Gradually, computer programs improved, became more complex, moved from rigid to probabilistic laws for describing phenomena (and therefore, as it were, mastered the “freedom of choice”), acquired the properties of adapting, learning, and self-improvement. And, it would seem, there was every reason to recognize the validity of the position of those who argued that a computer is actually artificial intelligence.

However, opponents of such an assessment only changed their positions. They deprived EVM of the “presumption of innocence.” When a person is accused of any offense, the accuser is obliged to prove that he committed it; until irrefutable facts are presented, the person is considered innocent. They treated the machine differently: it itself was required to prove its “innocence,” that is, its intelligence. Recognizing that the computer successfully solves many difficult problems, opponents said: “But there are problems that it does not solve! Let him first learn to solve them all, then, and only then, can we discuss the question of whether a computer is comparable to a person in intelligence.”

Cybernetics, of course, understood that such reasoning was based on the false idea that “every person is capable of solving all problems.” But nevertheless, they accepted the challenge and began to explore problems that were considered beyond the reach of computers. Examples of such problems include proving theorems, translating from language to language, composing music, or participating in various intellectual games.

The article is inspired by A. Chachko’s book “Artificial Intelligence,” which dispels skeptics’ doubts that a computer is not artificial intelligence.

October: prototype of an electronic examiner from the Bulgarians

Again, there was nothing about IT in the issue. The only news is that Bulgarian engineers demonstrated in Moscow a system that monitored students’ learning of material during laboratory work. There are tasks that come and go, and there are eternal ones. And automation of knowledge testing is just the second option.

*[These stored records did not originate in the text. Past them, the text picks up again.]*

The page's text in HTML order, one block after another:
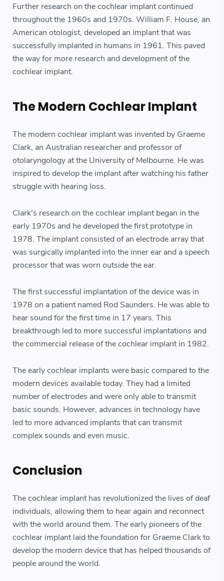
Further research on the cochlear implant continued
throughout the 1960s and 1970s. William F. House, an
American otologist, developed an implant that was
successfully implanted in humans in 1961. This paved
the way for more research and development of the
cochlear implant.
The Modern Cochlear Implant
The modern cochlear implant was invented by Graeme
Clark, an Australian researcher and professor of
otolaryngology at the University of Melbourne. He was
inspired to develop the implant after watching his father
struggle with hearing loss.
Clark's research on the cochlear implant began in the
early 1970s and he developed the first prototype in
1978. The implant consisted of an electrode array that
was surgically implanted into the inner ear and a speech
processor that was worn outside the ear.
The first successful implantation of the device was in
1978 on a patient named Rod Saunders. He was able to
hear sound for the first time in 17 years. This
breakthrough led to more successful implantations and
the commercial release of the cochlear implant in 1982.
The early cochlear implants were basic compared to the
modern devices available today. They had a limited
number of electrodes and were only able to transmit
basic sounds. However, advances in technology have
led to more advanced implants that can transmit
complex sounds and even music.
Conclusion
The cochlear implant has revolutionized the lives of deaf
individuals, allowing them to hear again and reconnect
with the world around them. The early pioneers of the
cochlear implant laid the foundation for Graeme Clark to
develop the modern device that has helped thousands of
people around the world.
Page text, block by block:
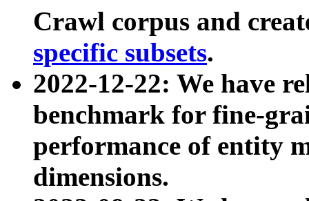
Crawl corpus and
specific subsets.
2022-12-22: We have
benchmark for fine-
performance of entity
dimensions.
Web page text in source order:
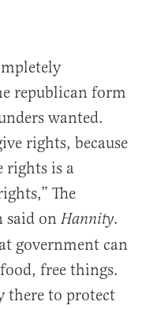
republican form
wanted.
rights, because
rights is a
The
said onHannity.
government can
free things.
there to protect
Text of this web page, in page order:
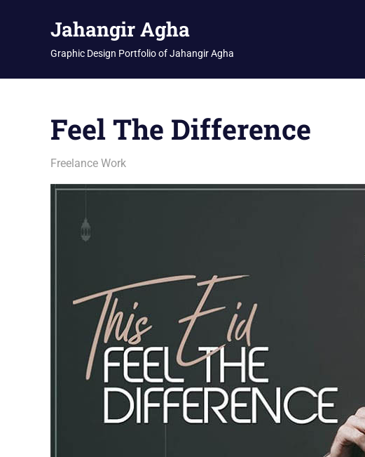
Jahangir Agha
Graphic Design Portfolio of Jahangir Agha
Feel The Difference
February 23, 2026
jani
Freelance Work
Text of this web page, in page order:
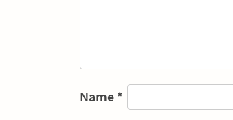
Name *
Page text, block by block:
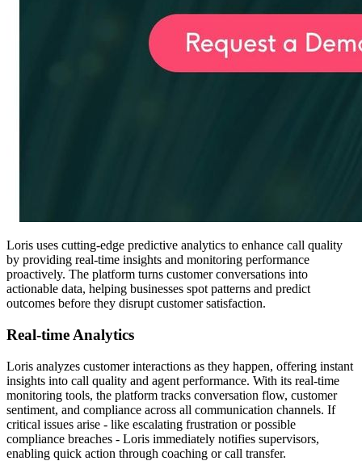
Loris uses cutting-edge predictive analytics to enhance call quality
by providing real-time insights and monitoring performance
proactively. The platform turns customer conversations into
actionable data, helping businesses spot patterns and predict
outcomes before they disrupt customer satisfaction.
Real-time Analytics
Loris analyzes customer interactions as they happen, offering instant
insights into call quality and agent performance. With its real-time
monitoring tools, the platform tracks conversation flow, customer
sentiment, and compliance across all communication channels. If
critical issues arise - like escalating frustration or possible
compliance breaches - Loris immediately notifies supervisors,
enabling quick action through coaching or call transfer.

November: two calculators at once – for a business person and for a turner

A West German company has created a calculator for determining cutting parameters on metal-cutting machines, so that turners and millers no longer look for this information in tables. The calculator accelerated the work of specialists by more than 60%.

Calculator for lathe

Calculator for lathe

Engineers from the Japanese company Toshiba have created a hybrid of a calculator and a voice recorder. It fit in your pocket and recorded sound onto two mini-cassettes, 15 minutes each.

Calculator for a business person

Calculator for a business person

December: note about the Canon A-1 camera

A short review of the Japanese camera Canon A-1. Elements of automation were added: if the photographer did not release the shutter button, the camera itself moved the film to the next frame and took a photo. The shooting speed is up to five frames per second: it was convenient to photograph movement.


In general, all numbers show that IT is only one and far from the most comprehensive and promising area. It is mentioned briefly, and in some issues there are only small notes about various funny electronic devices. Well, some of the problems and issues described seem to be still being resolved. That's all for me, I can think about where to move next.